Let's put the UTXO commitments/anti-fraud proofs to one side for a moment. I would like to see them happen one day, but they aren't critical to these protocols and are just proving to be a distraction.

 
Then they make fresh random connections to different nodes and request
download of the respective individual transactions from the full node.

...

About privacy the node can make different random connections to
different nodes to fetch addresses ..... The full node cant
correlate the addresses as belonging to the same person by correlating
the download requests for them, because they are made via different
nodes.

Apologies for the wall of text, but I don't think this will work nor solve any real problem. And I must justify such a strong statement clearly.

First: technical issues

When you download the per-block Bloom filter and test, what you get back is a set of script elements (addresses, keys, OP_RETURN tags etc). But then in the next step you are saying that you connect to random peers and request individual transactions. We don't know that at this point. All we know are a set of addresses that possibly matched. So I think what you mean is "wallets connect to random peers and request transactions in block N that match a given set of addresses". 

This is what Bloom filtering already does, of course. Doing the test against the per-block filter first doesn't seem to buy us much because with thousands of transactions per block, even a very tiny FP rate will still trigger a match on every single one.

The second problem I see is that we can't do this in parallel because of the following edge case: wallet contains key K and someone sends it money using an OP_CHECKSIG output. The input which spends this output does not contain any predictable data, thus we do not know what to look for in the following blocks to detect a spend of it until we have seen the first transaction and know its hash. 

In practice this means we must either scan through the chain in sequence and update our matching criteria if we see such an output (this is what the Bloom filtering protocol already does server-side), or we must constrain the user such that output scripts always force repetition of predictable data - this is what mostly happens today due to pay-to-address outputs, but not always, and correctness is more important than completeness.

If we can't do it in parallel then we must suffer a node round-trip for every single block we traverse, because we can't request long runs of blocks with a single command. That latency will kill performance dead. It's a non starter.

But let's imagine we don't care about OP_CHECKSIG outputs and are willing to ignore them. There are cases where they are the best and most efficient technical solution, but let's put that to one side.

The primary difference after making the above changes are that no one node gets a filter containing all our keys and addresses. I don't think a per block pre-test filter would gain us much efficiency so from a privacy perspective this is what it boils down to - sharding of the scan.
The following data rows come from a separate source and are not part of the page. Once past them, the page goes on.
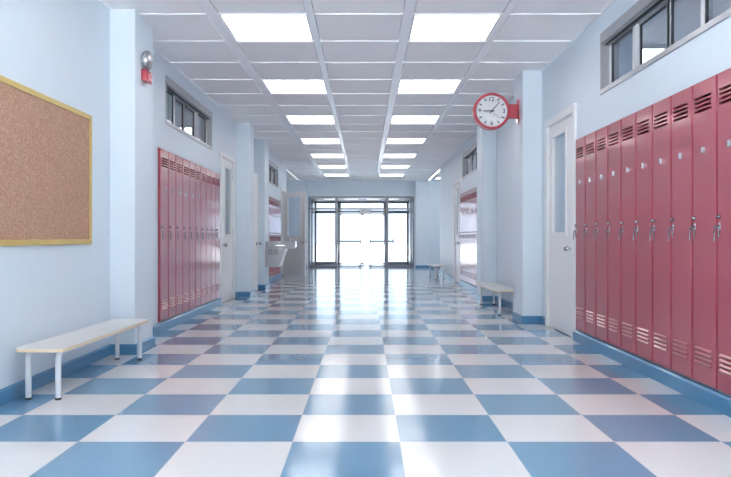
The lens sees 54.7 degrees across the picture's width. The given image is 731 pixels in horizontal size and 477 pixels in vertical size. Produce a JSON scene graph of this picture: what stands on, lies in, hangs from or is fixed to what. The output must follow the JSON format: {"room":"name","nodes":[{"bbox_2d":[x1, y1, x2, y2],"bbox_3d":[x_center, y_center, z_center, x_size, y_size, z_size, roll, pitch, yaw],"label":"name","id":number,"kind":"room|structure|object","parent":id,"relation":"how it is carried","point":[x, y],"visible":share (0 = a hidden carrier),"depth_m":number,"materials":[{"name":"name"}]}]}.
{"room":"school corridor","nodes":[
{"label":"school corridor","id":0,"kind":"room"},
{"bbox_2d":[0,0,285,388],"bbox_3d":[-2.446,-0.507,8.950,0.300,3.100,23.100,0,0,0],"label":"wall","id":1,"kind":"structure","parent":0,"point":[59,50],"depth_m":5.53,"materials":[{"name":"paint"}]},
{"bbox_2d":[0,75,91,245],"bbox_3d":[-2.284,-0.486,4.860,0.024,1.067,2.020,0,0,0],"label":"corkboard","id":2,"kind":"object","parent":1,"relation":"attached to","point":[46,142],"visible":1,"depth_m":4.99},
{"bbox_2d":[110,9,152,343],"bbox_3d":[-2.180,-0.507,6.595,0.231,3.100,0.530,0,0,0],"label":"pillar","id":3,"kind":"structure","parent":1,"relation":"attached to","point":[131,98],"depth_m":6.33,"materials":[{"name":"paint"}]},
{"bbox_2d":[0,273,280,404],"bbox_3d":[-2.171,0.989,8.950,0.249,0.106,23.100,0,0,0],"label":"baseboard","id":4,"kind":"structure","parent":1,"relation":"attached to","point":[11,392],"depth_m":6.21,"materials":[{"name":"blue"}]},
{"bbox_2d":[141,51,153,84],"bbox_3d":[-2.019,-1.597,6.575,0.090,0.302,0.184,0,0,0],"label":"bell","id":5,"kind":"object","parent":1,"relation":"attached to","point":[147,57],"visible":1,"depth_m":6.52,"materials":[{"name":"grey metal"}]},
{"bbox_2d":[158,147,167,321],"bbox_3d":[-2.401,-0.041,7.966,0.323,1.942,0.320,0,0,0],"label":"locker","id":6,"kind":"object","parent":1,"relation":"in","point":[162,154],"visible":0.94,"depth_m":7.89,"materials":[{"name":"red metal"}]},
{"bbox_2d":[168,152,175,317],"bbox_3d":[-2.401,-0.041,8.287,0.323,1.942,0.320,0,0,0],"label":"locker","id":7,"kind":"object","parent":1,"relation":"in","point":[171,157],"visible":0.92,"depth_m":8.28,"materials":[{"name":"red metal"}]},
{"bbox_2d":[175,155,182,315],"bbox_3d":[-2.401,-0.041,8.609,0.323,1.942,0.320,0,0,0],"label":"locker","id":8,"kind":"object","parent":1,"relation":"in","point":[179,165],"visible":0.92,"depth_m":8.60,"materials":[{"name":"red metal"}]},
{"bbox_2d":[182,158,188,312],"bbox_3d":[-2.401,-0.041,8.930,0.323,1.942,0.320,0,0,0],"label":"locker","id":9,"kind":"object","parent":1,"relation":"in","point":[185,168],"visible":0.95,"depth_m":8.90,"materials":[{"name":"red metal"}]},
{"bbox_2d":[166,75,211,149],"bbox_3d":[-2.370,-1.599,9.325,0.172,0.561,2.434,0,0,0],"label":"window","id":10,"kind":"structure","parent":1,"relation":"in","point":[177,93],"depth_m":9.33,"materials":[{"name":"silver metal"}]},
{"bbox_2d":[189,161,194,309],"bbox_3d":[-2.401,-0.041,9.252,0.323,1.942,0.320,0,0,0],"label":"locker","id":11,"kind":"object","parent":1,"relation":"in","point":[191,164],"visible":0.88,"depth_m":9.24,"materials":[{"name":"red metal"}]},
{"bbox_2d":[195,164,200,306],"bbox_3d":[-2.401,-0.041,9.573,0.323,1.942,0.320,0,0,0],"label":"locker","id":12,"kind":"object","parent":1,"relation":"in","point":[197,167],"visible":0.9,"depth_m":9.56,"materials":[{"name":"red metal"}]},
{"bbox_2d":[201,166,205,304],"bbox_3d":[-2.401,-0.041,9.895,0.323,1.942,0.320,0,0,0],"label":"locker","id":13,"kind":"object","parent":1,"relation":"in","point":[203,170],"visible":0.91,"depth_m":9.89,"materials":[{"name":"red metal"}]},
{"bbox_2d":[206,168,210,302],"bbox_3d":[-2.401,-0.041,10.216,0.323,1.942,0.320,0,0,0],"label":"locker","id":14,"kind":"object","parent":1,"relation":"in","point":[208,172],"visible":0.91,"depth_m":10.20,"materials":[{"name":"red metal"}]},
{"bbox_2d":[211,171,215,300],"bbox_3d":[-2.401,-0.041,10.538,0.323,1.942,0.320,0,0,0],"label":"locker","id":15,"kind":"object","parent":1,"relation":"in","point":[213,174],"visible":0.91,"depth_m":10.54,"materials":[{"name":"red metal"}]},
{"bbox_2d":[215,172,219,298],"bbox_3d":[-2.401,-0.041,10.859,0.323,1.942,0.320,0,0,0],"label":"locker","id":16,"kind":"object","parent":1,"relation":"in","point":[217,174],"visible":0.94,"depth_m":10.85,"materials":[{"name":"red metal"}]},
{"bbox_2d":[220,150,234,303],"bbox_3d":[-2.326,-0.173,11.710,0.237,2.429,1.180,0,0,0],"label":"door","id":17,"kind":"structure","parent":1,"relation":"in","point":[227,163],"depth_m":11.90,"materials":[{"name":"white paint"}]},
{"bbox_2d":[237,123,253,291],"bbox_3d":[-2.180,-0.507,12.820,0.231,3.100,0.500,0,0,0],"label":"pillar","id":18,"kind":"structure","parent":1,"relation":"attached to","point":[245,131],"depth_m":12.57,"materials":[{"name":"paint"}]},
{"bbox_2d":[254,173,261,290],"bbox_3d":[-2.258,-0.173,13.700,0.356,2.429,1.180,0,0,0],"label":"door","id":19,"kind":"structure","parent":1,"relation":"in","point":[256,243],"depth_m":14.08,"materials":[{"name":"white paint"}]},
{"bbox_2d":[254,139,268,284],"bbox_3d":[-2.180,-0.507,14.785,0.231,3.100,0.590,0,0,0],"label":"pillar","id":20,"kind":"structure","parent":1,"relation":"attached to","point":[261,146],"depth_m":14.49,"materials":[{"name":"paint"}]},
{"bbox_2d":[269,196,270,276],"bbox_3d":[-2.401,-0.041,16.815,0.323,1.942,0.320,0,0,0],"label":"locker","id":21,"kind":"object","parent":1,"relation":"in","point":[269,196],"visible":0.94,"depth_m":16.69,"materials":[{"name":"red metal"}]},
{"bbox_2d":[271,197,272,276],"bbox_3d":[-2.401,-0.041,17.137,0.323,1.942,0.320,0,0,0],"label":"locker","id":22,"kind":"object","parent":1,"relation":"in","point":[271,197],"visible":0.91,"depth_m":17.05,"materials":[{"name":"red metal"}]},
{"bbox_2d":[269,160,277,187],"bbox_3d":[-2.370,-1.599,17.305,0.172,0.561,2.434,0,0,0],"label":"window","id":23,"kind":"structure","parent":1,"relation":"in","point":[273,168],"depth_m":18.14,"materials":[{"name":"grey glass"}]},
{"bbox_2d":[273,198,274,275],"bbox_3d":[-2.401,-0.041,17.458,0.323,1.942,0.320,0,0,0],"label":"locker","id":24,"kind":"object","parent":1,"relation":"in","point":[273,198],"visible":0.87,"depth_m":17.41,"materials":[{"name":"red metal"}]},
{"bbox_2d":[274,198,275,274],"bbox_3d":[-2.401,-0.041,17.780,0.323,1.942,0.320,0,0,0],"label":"locker","id":25,"kind":"object","parent":1,"relation":"in","point":[274,198],"visible":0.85,"depth_m":17.65,"materials":[{"name":"red metal"}]},
{"bbox_2d":[276,199,277,274],"bbox_3d":[-2.401,-0.041,18.101,0.323,1.942,0.320,0,0,0],"label":"locker","id":26,"kind":"object","parent":1,"relation":"in","point":[276,199],"visible":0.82,"depth_m":18.01,"materials":[{"name":"red metal"}]},
{"bbox_2d":[278,200,278,273],"bbox_3d":[-2.401,-0.041,18.423,0.323,1.942,0.320,0,0,0],"label":"locker","id":27,"kind":"object","parent":1,"relation":"in","point":[278,200],"visible":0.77,"depth_m":18.41,"materials":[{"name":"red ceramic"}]},
{"bbox_2d":[279,201,280,272],"bbox_3d":[-2.401,-0.041,18.744,0.323,1.942,0.320,0,0,0],"label":"locker","id":28,"kind":"object","parent":1,"relation":"in","point":[279,201],"visible":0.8,"depth_m":18.62,"materials":[{"name":"red metal"}]},
{"bbox_2d":[265,238,296,266],"bbox_3d":[-1.760,0.286,14.775,0.610,0.613,0.450,0,0,0],"label":"fountain","id":29,"kind":"object","parent":1,"relation":"attached to","point":[275,251],"visible":1,"depth_m":14.56,"materials":[{"name":"silver metal"}]},
{"bbox_2d":[273,249,277,254],"bbox_3d":[-1.853,0.278,14.566,0.095,0.120,0.012,0,0,0],"label":"vent grille","id":30,"kind":"object","parent":29,"relation":"attached to","point":[275,251],"depth_m":14.56,"materials":[{"name":"grey metal"}]},
{"bbox_2d":[267,238,296,248],"bbox_3d":[-1.745,0.093,14.775,0.580,0.227,0.450,0,0,0],"label":"basin","id":31,"kind":"object","parent":29,"relation":"in","point":[290,244],"depth_m":14.56,"materials":[{"name":"silver metal"}]},
{"bbox_2d":[280,187,307,276],"bbox_3d":[-2.012,-0.173,19.640,0.848,2.429,1.180,0,0,0],"label":"door","id":32,"kind":"structure","parent":1,"relation":"in","point":[294,263],"depth_m":19.67,"materials":[{"name":"white paint"}]},
{"bbox_2d":[310,199,411,264],"bbox_3d":[-0.151,-0.282,26.825,4.013,2.649,2.850,0,0,0],"label":"wall","id":33,"kind":"structure","parent":0,"point":[310,199],"depth_m":26.63,"materials":[{"name":"blue paint"}]},
{"bbox_2d":[308,196,413,267],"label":"door","id":34,"kind":"structure","parent":33,"relation":"in","point":[337,210],"depth_m":25.27,"materials":[{"name":"silver metal"}]},
{"bbox_2d":[312,199,410,264],"bbox_3d":[-0.151,-0.232,27.470,3.773,2.547,1.340,0,0,0],"label":"trim","id":35,"kind":"structure","parent":33,"relation":"attached to","point":[313,201],"depth_m":27.27,"materials":[{"name":"silver metal"}]},
{"bbox_2d":[313,199,409,200],"bbox_3d":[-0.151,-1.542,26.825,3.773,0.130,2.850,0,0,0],"label":"door frame","id":36,"kind":"structure","parent":0,"point":[313,199],"depth_m":27.27,"materials":[{"name":"silver metal"}]},
{"bbox_2d":[286,181,439,267],"bbox_3d":[0.000,-0.507,25.300,15.800,3.100,0.200,0,0,0],"label":"wall","id":37,"kind":"structure","parent":0,"point":[314,188],"depth_m":25.20,"materials":[{"name":"paint"}]},
{"bbox_2d":[292,180,306,264],"bbox_3d":[-2.335,-0.507,25.075,0.530,3.100,0.250,0,0,0],"label":"pillar","id":38,"kind":"structure","parent":37,"relation":"attached to","point":[297,185],"depth_m":24.95,"materials":[{"name":"paint"}]},
{"bbox_2d":[306,265,439,267],"bbox_3d":[0.000,0.995,25.066,15.800,0.094,0.268,0,0,0],"label":"baseboard","id":39,"kind":"structure","parent":37,"relation":"attached to","point":[416,266],"depth_m":24.93,"materials":[{"name":"blue"}]},
{"bbox_2d":[415,180,429,264],"bbox_3d":[2.027,-0.507,25.075,0.525,3.100,0.250,0,0,0],"label":"pillar","id":40,"kind":"structure","parent":37,"relation":"attached to","point":[422,187],"depth_m":24.95,"materials":[{"name":"paint"}]},
{"bbox_2d":[0,265,730,476],"bbox_3d":[0.000,1.103,12.730,16.400,0.120,31.060,0,0,0],"label":"floor","id":41,"kind":"structure","parent":0,"point":[363,371],"depth_m":4.46,"materials":[{"name":"tile"}]},
{"bbox_2d":[16,319,148,399],"bbox_3d":[-2.047,0.869,5.290,0.320,0.347,1.670,0,0,2],"label":"bench","id":42,"kind":"object","parent":41,"relation":"on","point":[61,344],"visible":1,"depth_m":4.88,"materials":[{"name":"laminate"}]},
{"bbox_2d":[427,264,444,278],"bbox_3d":[1.870,0.869,18.740,0.320,0.347,1.760,0,0,0],"label":"bench","id":43,"kind":"object","parent":41,"relation":"on","point":[432,265],"visible":1,"depth_m":18.09,"materials":[{"name":"laminate"}]},
{"bbox_2d":[476,282,513,314],"bbox_3d":[1.905,0.869,10.360,0.320,0.347,1.760,0,0,0],"label":"bench","id":44,"kind":"object","parent":41,"relation":"on","point":[498,288],"visible":0.83,"depth_m":10.05,"materials":[{"name":"laminate"}]},
{"bbox_2d":[99,0,730,180],"bbox_3d":[0.000,-2.152,11.300,16.200,0.211,28.200,0,0,0],"label":"ceiling","id":45,"kind":"structure","parent":0,"point":[361,50],"depth_m":8.35,"materials":[{"name":"white tile"}]},
{"bbox_2d":[176,125,190,133],"bbox_3d":[-3.400,-2.029,13.400,0.660,0.056,1.260,0,0,0],"label":"light","id":46,"kind":"object","parent":45,"relation":"attached to","point":[187,127],"visible":0.03,"depth_m":12.81,"materials":[{"name":"white"}]},
{"bbox_2d":[219,15,313,40],"bbox_3d":[-0.943,-2.087,6.905,0.811,0.060,0.861,0,0,0],"label":"ceiling light","id":47,"kind":"object","parent":45,"relation":"attached to","point":[241,27],"visible":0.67,"depth_m":6.91,"materials":[{"name":"white plastic"}]},
{"bbox_2d":[286,168,299,179],"bbox_3d":[-2.341,-2.047,22.700,0.090,0.020,4.100,0,0,0],"label":"recessed light","id":48,"kind":"object","parent":45,"relation":"in","point":[287,170],"visible":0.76,"depth_m":22.52,"materials":[{"name":"white plastic"}]},
{"bbox_2d":[262,80,326,92],"bbox_3d":[-0.943,-2.087,9.566,0.811,0.060,0.861,0,0,0],"label":"ceiling light","id":49,"kind":"object","parent":45,"relation":"attached to","point":[273,86],"visible":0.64,"depth_m":9.60,"materials":[{"name":"white plastic"}]},
{"bbox_2d":[286,116,334,123],"bbox_3d":[-0.943,-2.087,12.227,0.811,0.060,0.861,0,0,0],"label":"ceiling light","id":50,"kind":"object","parent":45,"relation":"attached to","point":[292,119],"visible":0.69,"depth_m":12.26,"materials":[{"name":"white plastic"}]},
{"bbox_2d":[301,139,340,143],"bbox_3d":[-0.943,-2.087,14.889,0.811,0.060,0.861,0,0,0],"label":"ceiling light","id":51,"kind":"object","parent":45,"relation":"attached to","point":[305,141],"visible":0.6,"depth_m":15.04,"materials":[{"name":"white plastic"}]},
{"bbox_2d":[310,154,343,157],"bbox_3d":[-0.943,-2.087,17.549,0.811,0.060,0.861,0,0,0],"label":"ceiling light","id":52,"kind":"object","parent":45,"relation":"attached to","point":[312,155],"visible":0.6,"depth_m":17.58,"materials":[{"name":"white plastic"}]},
{"bbox_2d":[318,165,346,167],"bbox_3d":[-0.943,-2.087,20.210,0.811,0.060,0.861,0,0,0],"label":"ceiling light","id":53,"kind":"object","parent":45,"relation":"attached to","point":[319,166],"visible":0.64,"depth_m":20.26,"materials":[{"name":"white plastic"}]},
{"bbox_2d":[324,174,348,175],"bbox_3d":[-0.943,-2.087,22.872,0.811,0.060,0.861,0,0,0],"label":"ceiling light","id":54,"kind":"object","parent":45,"relation":"attached to","point":[324,174],"visible":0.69,"depth_m":22.92,"materials":[{"name":"white plastic"}]},
{"bbox_2d":[379,174,404,175],"bbox_3d":[0.849,-2.087,22.872,0.811,0.060,0.861,0,0,0],"label":"ceiling light","id":55,"kind":"object","parent":45,"relation":"attached to","point":[379,174],"visible":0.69,"depth_m":22.80,"materials":[{"name":"white plastic"}]},
{"bbox_2d":[381,165,409,167],"bbox_3d":[0.849,-2.087,20.210,0.811,0.060,0.861,0,0,0],"label":"ceiling light","id":56,"kind":"object","parent":45,"relation":"attached to","point":[382,166],"visible":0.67,"depth_m":20.26,"materials":[{"name":"white plastic"}]},
{"bbox_2d":[383,154,416,157],"bbox_3d":[0.849,-2.087,17.549,0.811,0.060,0.861,0,0,0],"label":"ceiling light","id":57,"kind":"object","parent":45,"relation":"attached to","point":[384,155],"visible":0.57,"depth_m":17.58,"materials":[{"name":"white plastic"}]},
{"bbox_2d":[386,139,425,143],"bbox_3d":[0.849,-2.087,14.889,0.811,0.060,0.861,0,0,0],"label":"ceiling light","id":58,"kind":"object","parent":45,"relation":"attached to","point":[389,141],"visible":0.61,"depth_m":15.04,"materials":[{"name":"white plastic"}]},
{"bbox_2d":[390,116,439,123],"bbox_3d":[0.849,-2.087,12.227,0.811,0.060,0.861,0,0,0],"label":"ceiling light","id":59,"kind":"object","parent":45,"relation":"attached to","point":[394,119],"visible":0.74,"depth_m":12.26,"materials":[{"name":"white plastic"}]},
{"bbox_2d":[397,80,461,92],"bbox_3d":[0.849,-2.087,9.566,0.811,0.060,0.861,0,0,0],"label":"ceiling light","id":60,"kind":"object","parent":45,"relation":"attached to","point":[405,86],"visible":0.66,"depth_m":9.60,"materials":[{"name":"white plastic"}]},
{"bbox_2d":[428,168,439,179],"bbox_3d":[2.210,-2.047,22.700,0.090,0.020,4.100,0,0,0],"label":"recessed light","id":61,"kind":"object","parent":45,"relation":"in","point":[438,170],"visible":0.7,"depth_m":22.48,"materials":[{"name":"white plastic"}]},
{"bbox_2d":[408,15,501,40],"bbox_3d":[0.849,-2.087,6.905,0.811,0.060,0.861,0,0,0],"label":"ceiling light","id":62,"kind":"object","parent":45,"relation":"attached to","point":[423,27],"visible":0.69,"depth_m":6.91,"materials":[{"name":"white plastic"}]},
{"bbox_2d":[643,44,666,62],"bbox_3d":[3.000,-2.029,7.930,0.400,0.056,0.940,0,0,0],"label":"light","id":63,"kind":"object","parent":45,"relation":"attached to","point":[649,50],"visible":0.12,"depth_m":7.49,"materials":[{"name":"white"}]},
{"bbox_2d":[643,49,663,62],"bbox_3d":[3.000,-2.005,7.930,0.340,0.006,0.880,0,0,0],"label":"diffuser","id":64,"kind":"object","parent":63,"relation":"attached to","point":[647,53],"depth_m":7.64,"materials":[{"name":"white"}]},
{"bbox_2d":[440,0,730,395],"bbox_3d":[2.315,-0.507,8.950,0.300,3.100,23.100,0,0,0],"label":"wall","id":65,"kind":"structure","parent":0,"point":[573,76],"depth_m":7.08,"materials":[{"name":"paint"}]},
{"bbox_2d":[454,177,460,282],"bbox_3d":[2.195,-0.173,16.560,0.237,2.429,1.180,0,0,0],"label":"door","id":66,"kind":"structure","parent":65,"relation":"in","point":[457,183],"depth_m":16.91,"materials":[{"name":"white paint"}]},
{"bbox_2d":[459,194,461,279],"bbox_3d":[2.270,-0.041,15.779,0.323,1.942,0.320,0,0,0],"label":"locker","id":67,"kind":"object","parent":65,"relation":"in","point":[460,194],"visible":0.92,"depth_m":15.84,"materials":[{"name":"red metal"}]},
{"bbox_2d":[461,193,463,280],"bbox_3d":[2.270,-0.041,15.458,0.323,1.942,0.320,0,0,0],"label":"locker","id":68,"kind":"object","parent":65,"relation":"in","point":[462,232],"visible":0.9,"depth_m":15.50,"materials":[{"name":"red metal"}]},
{"bbox_2d":[463,192,465,280],"bbox_3d":[2.270,-0.041,15.136,0.323,1.942,0.320,0,0,0],"label":"locker","id":69,"kind":"object","parent":65,"relation":"in","point":[464,192],"visible":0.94,"depth_m":15.25,"materials":[{"name":"red metal"}]},
{"bbox_2d":[465,190,468,282],"bbox_3d":[2.270,-0.041,14.815,0.323,1.942,0.320,0,0,0],"label":"locker","id":70,"kind":"object","parent":65,"relation":"in","point":[467,192],"visible":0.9,"depth_m":14.80,"materials":[{"name":"red metal"}]},
{"bbox_2d":[467,189,470,283],"bbox_3d":[2.270,-0.041,14.493,0.323,1.942,0.320,0,0,0],"label":"locker","id":71,"kind":"object","parent":65,"relation":"in","point":[469,196],"visible":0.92,"depth_m":14.51,"materials":[{"name":"red metal"}]},
{"bbox_2d":[462,142,476,178],"bbox_3d":[2.239,-1.599,14.495,0.172,0.561,2.434,0,0,0],"label":"window","id":72,"kind":"structure","parent":65,"relation":"in","point":[467,156],"depth_m":15.07,"materials":[{"name":"grey glass"}]},
{"bbox_2d":[470,188,472,283],"bbox_3d":[2.270,-0.041,14.172,0.323,1.942,0.320,0,0,0],"label":"locker","id":73,"kind":"object","parent":65,"relation":"in","point":[471,231],"visible":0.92,"depth_m":14.20,"materials":[{"name":"red metal"}]},
{"bbox_2d":[472,187,475,285],"bbox_3d":[2.270,-0.041,13.850,0.323,1.942,0.320,0,0,0],"label":"locker","id":74,"kind":"object","parent":65,"relation":"in","point":[474,189],"visible":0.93,"depth_m":13.85,"materials":[{"name":"red metal"}]},
{"bbox_2d":[474,187,476,285],"bbox_3d":[2.270,-0.041,13.529,0.323,1.942,0.320,0,0,0],"label":"locker","id":75,"kind":"object","parent":65,"relation":"in","point":[475,235],"visible":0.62,"depth_m":13.60,"materials":[{"name":"red metal"}]},
{"bbox_2d":[477,125,496,295],"bbox_3d":[2.045,-0.507,11.930,0.241,3.100,0.540,0,0,0],"label":"pillar","id":76,"kind":"structure","parent":65,"relation":"attached to","point":[486,139],"depth_m":11.66,"materials":[{"name":"paint"}]},
{"bbox_2d":[472,93,518,129],"bbox_3d":[1.638,-1.595,8.880,0.572,0.456,0.134,0,0,0],"label":"clock","id":77,"kind":"object","parent":65,"relation":"attached to","point":[491,111],"visible":1,"depth_m":8.83,"materials":[{"name":"red plastic"}]},
{"bbox_2d":[514,71,541,315],"bbox_3d":[2.045,-0.507,8.895,0.241,3.100,0.490,0,0,0],"label":"pillar","id":78,"kind":"structure","parent":65,"relation":"attached to","point":[528,84],"depth_m":8.65,"materials":[{"name":"paint"}]},
{"bbox_2d":[545,103,576,338],"bbox_3d":[2.195,-0.173,7.825,0.237,2.429,1.180,0,0,0],"label":"door","id":79,"kind":"structure","parent":65,"relation":"in","point":[560,247],"depth_m":7.91,"materials":[{"name":"white paint"}]},
{"bbox_2d":[573,136,585,332],"bbox_3d":[2.270,-0.041,7.033,0.323,1.942,0.320,0,0,0],"label":"locker","id":80,"kind":"object","parent":65,"relation":"in","point":[581,142],"visible":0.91,"depth_m":7.02,"materials":[{"name":"red metal"}]},
{"bbox_2d":[439,271,730,417],"bbox_3d":[2.035,0.989,8.950,0.259,0.106,23.100,0,0,0],"label":"baseboard","id":81,"kind":"structure","parent":65,"relation":"attached to","point":[712,398],"depth_m":5.37,"materials":[{"name":"blue plastic"}]},
{"bbox_2d":[583,131,595,336],"bbox_3d":[2.270,-0.041,6.712,0.323,1.942,0.320,0,0,0],"label":"locker","id":82,"kind":"object","parent":65,"relation":"in","point":[590,225],"visible":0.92,"depth_m":6.71,"materials":[{"name":"red metal"}]},
{"bbox_2d":[593,125,607,342],"bbox_3d":[2.270,-0.041,6.390,0.323,1.942,0.320,0,0,0],"label":"locker","id":83,"kind":"object","parent":65,"relation":"in","point":[601,134],"visible":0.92,"depth_m":6.40,"materials":[{"name":"red metal"}]},
{"bbox_2d":[605,119,621,348],"bbox_3d":[2.270,-0.041,6.069,0.323,1.942,0.320,0,0,0],"label":"locker","id":84,"kind":"object","parent":65,"relation":"in","point":[614,129],"visible":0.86,"depth_m":6.06,"materials":[{"name":"red metal"}]},
{"bbox_2d":[618,112,635,354],"bbox_3d":[2.270,-0.041,5.747,0.323,1.942,0.320,0,0,0],"label":"locker","id":85,"kind":"object","parent":65,"relation":"in","point":[628,223],"visible":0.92,"depth_m":5.74,"materials":[{"name":"red metal"}]},
{"bbox_2d":[633,104,652,361],"bbox_3d":[2.270,-0.041,5.426,0.323,1.942,0.320,0,0,0],"label":"locker","id":86,"kind":"object","parent":65,"relation":"in","point":[644,117],"visible":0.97,"depth_m":5.43,"materials":[{"name":"red metal"}]},
{"bbox_2d":[649,96,671,369],"bbox_3d":[2.270,-0.041,5.104,0.323,1.942,0.320,0,0,0],"label":"locker","id":87,"kind":"object","parent":65,"relation":"in","point":[662,110],"visible":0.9,"depth_m":5.08,"materials":[{"name":"red metal"}]},
{"bbox_2d":[600,0,730,94],"bbox_3d":[2.239,-1.599,5.275,0.172,0.561,2.434,0,0,0],"label":"window","id":88,"kind":"structure","parent":65,"relation":"in","point":[641,12],"depth_m":5.79,"materials":[{"name":"silver metal"}]},
{"bbox_2d":[668,86,692,378],"bbox_3d":[2.270,-0.041,4.783,0.323,1.942,0.320,0,0,0],"label":"locker","id":89,"kind":"object","parent":65,"relation":"in","point":[682,101],"visible":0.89,"depth_m":4.76,"materials":[{"name":"red metal"}]},
{"bbox_2d":[689,74,717,389],"bbox_3d":[2.270,-0.041,4.461,0.323,1.942,0.320,0,0,0],"label":"locker","id":90,"kind":"object","parent":65,"relation":"in","point":[705,92],"visible":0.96,"depth_m":4.44,"materials":[{"name":"red metal"}]},
{"bbox_2d":[713,68,730,394],"bbox_3d":[2.270,-0.041,4.140,0.323,1.942,0.320,0,0,0],"label":"locker","id":91,"kind":"object","parent":65,"relation":"in","point":[724,78],"visible":1,"depth_m":4.22,"materials":[{"name":"red metal"}]},
{"label":"outside","id":92,"kind":"structure","parent":0,"visible":0},
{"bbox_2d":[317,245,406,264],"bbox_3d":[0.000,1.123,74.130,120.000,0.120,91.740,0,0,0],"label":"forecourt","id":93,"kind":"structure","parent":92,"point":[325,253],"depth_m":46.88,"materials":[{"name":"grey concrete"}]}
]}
But we can already do this with the current Bloom filtering protocol. BitcoinJ doesn't do so because having multiple parallel scans uses up network IOPs which are a resource of unknown quantity, and because stepping through the chain in parallel with multiple peers complicates the chain sync implementation quite a bit.

Second: this doesn't solve any real problem

Who cares about collecting Bloom filters off the wire?

Commercial fraudsters? Doubtful. There are much easier ways to steal money.

Spies? Yes! Without a doubt NSA/GCHQ are building or have built databases of IP addresses to Bitcoin addresses and are correlating it via XKEYSCORE with other identifiable information.

However, just requesting data from different nodes doesn't help with that, because they are doing DPI and can still see all the connections, so can still combine all the filters or received transactions.

Ah, you say, but we're requesting everything via Tor. 

Yes, about that. We've implemented that already. Some wallets even use it by default, like Alon & Chris' Bitcoin Authenticator wallet. It's just one line of code to activate.

Unfortunately there are severe practical problems to using Tor:
  1. If you don't have a warm consensus then booting it up is very slow. We're already slower than our competitors like blockchain.info and VISA/MasterCard, we can't make this any worse.

    This one is possibly not that big a deal and can be solved with more technical tricks.

  2. Bitcoin Core's DoS strategy means anyone can block all of Tor quite trivially. So we'd need some complicated fallback mechanism to disable Tor remotely, in case someone did this.

  3. Bitcoin wire traffic isn't encrypted or authenticated so it makes it much easier for trolls to tamper with lots of wire traffic at once, whereas without Tor it's much harder.
Let's ignore the fact that the Tor project insists on poking the law enforcement bear with rusty nails, and has been receiving tipoffs about plans to seize directory authorities. How much Bitcoin wallets should rely on Tor sticking around is a debate for some other time.

There's a much simpler way to fix all of this - add opportunistic encryption to the wire protocol.